Terrorism in America
Card Talk
And the Winner Is...
Keeping Faith
September 11, 2001

Biological Agents

Chemical Agents

Facts About Terrorism

 

Gearing up for future attacks has become
a new priority

On normal days, the Chelsea Piers Sports and Entertainment Center, located between 17th and 23rd Streets on Manhattan’s lower West side, is jam-packed with people climbing rock walls, swimming laps, skateboarding along flat rails, and shooting hoops.

But Tuesday, September 11, was anything but a normal day for the complex — or the entire nation — as two hijacked jets crashed into the twin towers of the World Trade Center, obliterating them from the city’s skyline and turning lower Manhattan into a war zone. On that day, within just hours of the disaster, Chelsea Piers had become a makeshift triage center. Inside, a warehouse was transformed into an emergency trauma unit. Giant television lights were gathered from the production studio to light the room. Picnic tables draped with sheets became operating tables, 100 in all. Doctors, nurses, and New York University medical students, a sea of blue scrubs, waited for the injured to come pouring in.

They never did.

Thousands of World Trade Center workers and visitors, as well as firefighters, police, and EMTs who arrived at the scene within minutes of the first jet crash, never made it out, presumed dead from the fiery blaze of the explosions or buried under the tower floors, which collapsed like stacks of pancakes, one on top of the other.

Nonetheless, Chelsea Piers was prepared. In fact, the entire city was prepared. A city of tall buildings and American symbols, New York had been attacked before and those who worked behind the scenes knew it could likely happen again. And so on that “stunning and dark day,” as NBC newscaster Tom Brokaw would later describe it, New York set in motion the emergency response plan that it had carefully crafted after the 1993 World Trade Center bombing. Almost as if it were only a drill and not a real-life emergency of the magnitude that most could never have imagined, tunnels, bridges, and surrounding streets were shut down under the order of New York Governor George Pataki and the direction of Mayor Rudolph “Rudy” Giuliani; command centers and triage units, like the one at Chelsea Pier, sprung into action; backup personnel flocked to the scene; fire and police stations communicated with one another; security was heightened; volunteers were organized; and calm prevailed during chaos.
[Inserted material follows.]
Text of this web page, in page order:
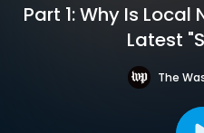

This level of readiness, say experts at the Kennedy School who have been at the forefront of a new — and sadly, now timely — subset of the terrorism field called “domestic preparedness,” is not by chance.

“What happened in New York is not a case of ‘This is a horrible tragedy and we’re going to spring into action,’” says Arnold Howitt, executive director of the Taubman Center for State and Local Government and co-director of the school’s two-year-old Executive Session on Domestic Preparedness, which serves as a resource for government officials interested in reducing the threat of terrorism and minimizing the vulnerability of democratic societies to its effects. “New York has been thinking about this seriously since the bombing of the World Trade Center in 1993. So while New York has responded with heroism and extraordinary efforts that should never be forgotten, it’s important to remember that had they not been prepared, there could have been emergency groups running all over the place.”

Multiple agencies on the scene, particularly in a stressful situation, can lead to confusion about who’s doing what. In Colorado, for example, after two students went on a shooting spree at Columbine High School in April 1999, 1,000 emergency responders were gathered at the school from 6 sheriffs’ offices, 20 police departments, a dozen fire units, as well as a handful of federal agencies. Three separate SWAT teams, each with members who had never worked together, were inside the school, simultaneously looking for armed gunmen wearing fatigues — a description that actually described themselves.

The lesson from traumatic incidents, says Howitt, is that all cities around the country — small or big — need to be prepared. Unfortunately most, he says, are not. This may change, of course, in the aftermath of the most recent terrorist attack, the deadliest to date on American soil, with more than 6,000 dead or missing.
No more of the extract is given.